2. Accepting vague answers
Bad: Human: "It should handle errors well." Agent: "Got it." Good: "Can you give me an example of an error? What should the user see?"
3. Skipping the 'why'
Bad: Jumping straight to features. Good: Understanding context first — it changes how you interpret every requirement.
4. Over-engineering the spec
Bad: 50-page spec with UML diagrams for a CLI tool. Good: Enough detail for an agent to work autonomously, no more.
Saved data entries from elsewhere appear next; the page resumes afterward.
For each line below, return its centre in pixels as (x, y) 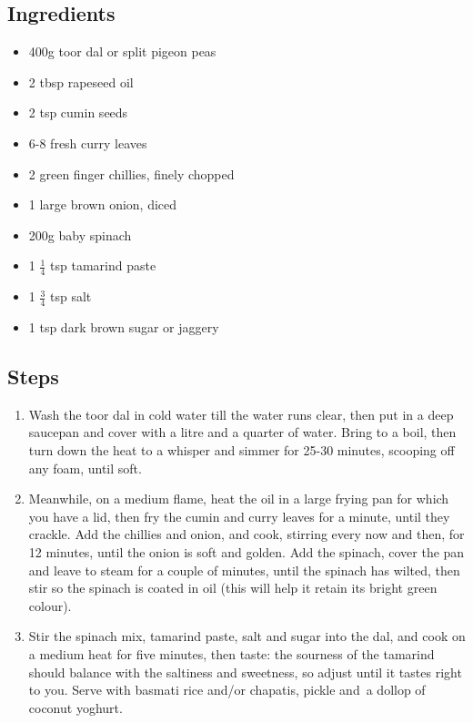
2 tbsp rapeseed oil (81, 81)
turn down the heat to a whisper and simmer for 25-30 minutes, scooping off (242, 450)
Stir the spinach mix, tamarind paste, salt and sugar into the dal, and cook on (247, 636)
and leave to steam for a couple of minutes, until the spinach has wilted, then (244, 570)
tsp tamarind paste (103, 265)
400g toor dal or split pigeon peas (122, 51)
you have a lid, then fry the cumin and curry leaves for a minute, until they (239, 516)
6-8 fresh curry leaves (88, 143)
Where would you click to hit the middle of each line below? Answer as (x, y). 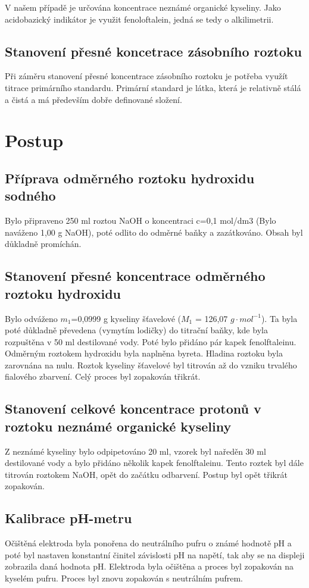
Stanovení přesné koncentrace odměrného (135, 276)
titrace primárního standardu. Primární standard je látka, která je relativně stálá (153, 87)
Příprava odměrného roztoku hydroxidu (130, 178)
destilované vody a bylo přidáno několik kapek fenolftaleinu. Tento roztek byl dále (154, 463)
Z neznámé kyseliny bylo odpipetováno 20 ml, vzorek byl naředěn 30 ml (135, 451)
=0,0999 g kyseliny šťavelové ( (126, 318)
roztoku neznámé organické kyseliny (118, 426)
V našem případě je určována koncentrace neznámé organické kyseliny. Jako (143, 7)
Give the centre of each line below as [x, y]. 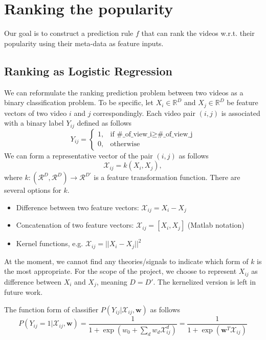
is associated [241, 113]
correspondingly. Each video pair [145, 113]
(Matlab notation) [216, 225]
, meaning [112, 281]
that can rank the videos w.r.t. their [198, 33]
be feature [242, 102]
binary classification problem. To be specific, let [79, 102]
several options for [33, 190]
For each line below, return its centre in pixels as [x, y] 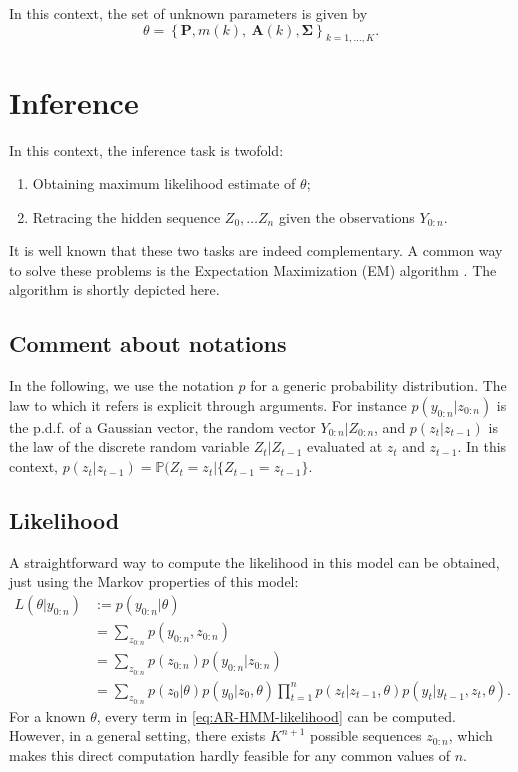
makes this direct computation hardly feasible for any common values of [230, 754]
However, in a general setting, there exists [137, 735]
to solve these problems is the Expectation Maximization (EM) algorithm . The [253, 269]
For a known [47, 715]
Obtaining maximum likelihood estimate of [164, 183]
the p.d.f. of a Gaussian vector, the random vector [162, 426]
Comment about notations [148, 343]
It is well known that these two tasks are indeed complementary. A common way [256, 250]
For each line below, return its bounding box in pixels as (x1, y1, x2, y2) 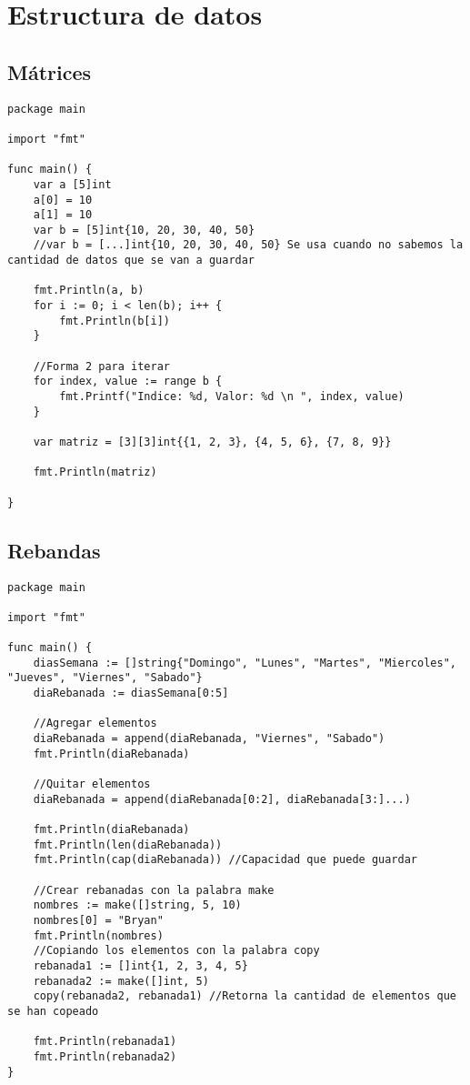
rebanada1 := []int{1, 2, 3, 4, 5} (33, 959, 248, 972)
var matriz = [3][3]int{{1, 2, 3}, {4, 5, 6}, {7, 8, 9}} (33, 436, 392, 449)
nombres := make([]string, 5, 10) (33, 899, 242, 912)
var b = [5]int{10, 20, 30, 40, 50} (33, 223, 255, 236)
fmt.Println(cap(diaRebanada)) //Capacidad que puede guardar (33, 853, 418, 867)
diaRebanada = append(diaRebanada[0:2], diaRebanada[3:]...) (33, 792, 411, 806)
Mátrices (7, 57, 92, 85)
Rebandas (7, 536, 101, 564)
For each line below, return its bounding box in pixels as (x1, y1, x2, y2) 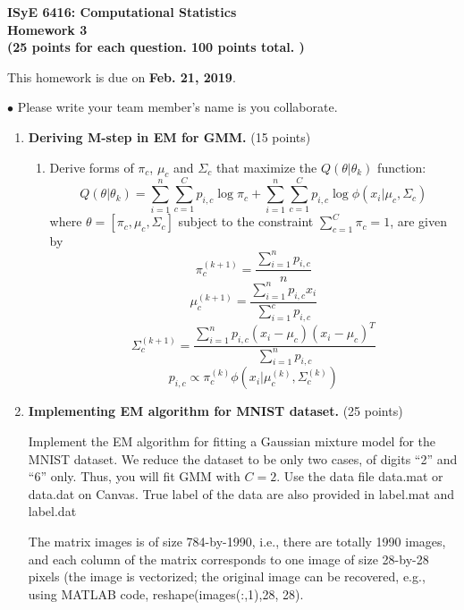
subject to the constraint (178, 212, 314, 231)
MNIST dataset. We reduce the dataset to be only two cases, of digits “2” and (28, 449, 458, 468)
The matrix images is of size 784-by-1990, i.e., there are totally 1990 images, (28, 531, 446, 550)
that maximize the (215, 157, 317, 176)
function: (377, 157, 426, 176)
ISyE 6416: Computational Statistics (7, 3, 237, 21)
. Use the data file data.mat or (276, 467, 443, 486)
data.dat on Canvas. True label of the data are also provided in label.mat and (28, 484, 455, 503)
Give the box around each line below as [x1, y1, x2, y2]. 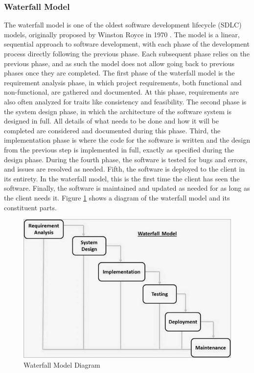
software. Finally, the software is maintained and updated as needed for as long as [4, 183, 250, 193]
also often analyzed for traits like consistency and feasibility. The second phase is [4, 96, 247, 106]
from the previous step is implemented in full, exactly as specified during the [4, 144, 234, 154]
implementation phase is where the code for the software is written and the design [4, 135, 250, 145]
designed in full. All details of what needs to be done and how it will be [4, 116, 219, 126]
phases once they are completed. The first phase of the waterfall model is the [4, 68, 235, 78]
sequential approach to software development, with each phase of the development [4, 39, 250, 49]
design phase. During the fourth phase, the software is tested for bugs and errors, [4, 154, 248, 164]
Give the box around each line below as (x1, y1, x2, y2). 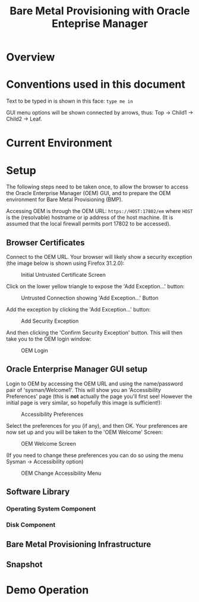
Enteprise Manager (51, 17, 149, 30)
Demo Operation (6, 584, 89, 597)
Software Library (6, 487, 70, 497)
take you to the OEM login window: (6, 335, 91, 342)
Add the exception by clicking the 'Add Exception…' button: (6, 306, 151, 313)
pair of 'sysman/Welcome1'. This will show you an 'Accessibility (6, 386, 162, 393)
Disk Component (6, 521, 56, 529)
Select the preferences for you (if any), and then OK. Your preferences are (6, 422, 188, 429)
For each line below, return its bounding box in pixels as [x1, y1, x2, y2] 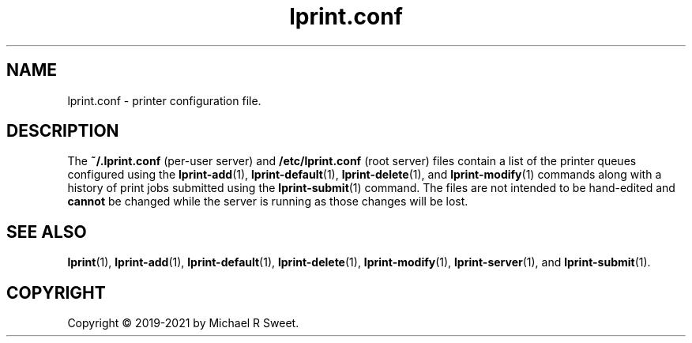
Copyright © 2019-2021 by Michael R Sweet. [67, 316, 299, 330]
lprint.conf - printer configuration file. [67, 93, 261, 107]
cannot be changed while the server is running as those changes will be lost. [67, 194, 468, 209]
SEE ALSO [6, 221, 87, 242]
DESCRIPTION [6, 121, 119, 141]
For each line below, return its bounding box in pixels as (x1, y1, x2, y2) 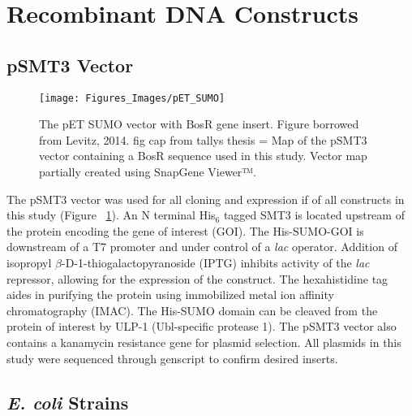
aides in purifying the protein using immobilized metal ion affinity (6, 286, 334, 303)
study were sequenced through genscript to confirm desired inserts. (6, 349, 338, 366)
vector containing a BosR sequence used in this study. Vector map (39, 147, 367, 164)
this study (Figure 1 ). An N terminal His (6, 206, 216, 223)
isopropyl (6, 253, 52, 271)
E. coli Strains (6, 389, 129, 414)
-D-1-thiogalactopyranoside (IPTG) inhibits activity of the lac (61, 253, 370, 271)
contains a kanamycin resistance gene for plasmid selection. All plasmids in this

5. Forgetting anti-patterns
Bad: Only describing what TO do. Good: Explicitly listing what NOT to do — saves agents from repeating your mistakes.
Template: Interview Notes
Use this to capture notes during the interview before assembling the spec:
# Interview Notes — [Project Name]
**Date:** YYYY-MM-DD
**Participants:** [Human], [Agent]
## Vision
- One-liner:
- Target user:
- Trigger/motivation:
- Success criteria:
## Features (raw notes)
1. Feature name — description — happy path — error cases — priority
2. ...
## Technical Context
- Existing stack:
- Patterns to follow:
- Patterns to avoid:
- Build/test commands:
## Constraints
- MUST:
- MUST NOT:
- PREFER:
## Anti-patterns (things that didn't work)
1.
2.
## Rejected Approaches
1. [Option] — rejected because [...] — scope: [project-only / reusable lesson]
2.
## Open Questions
1.
2.
This guide is a living document. Update it as you learn what works.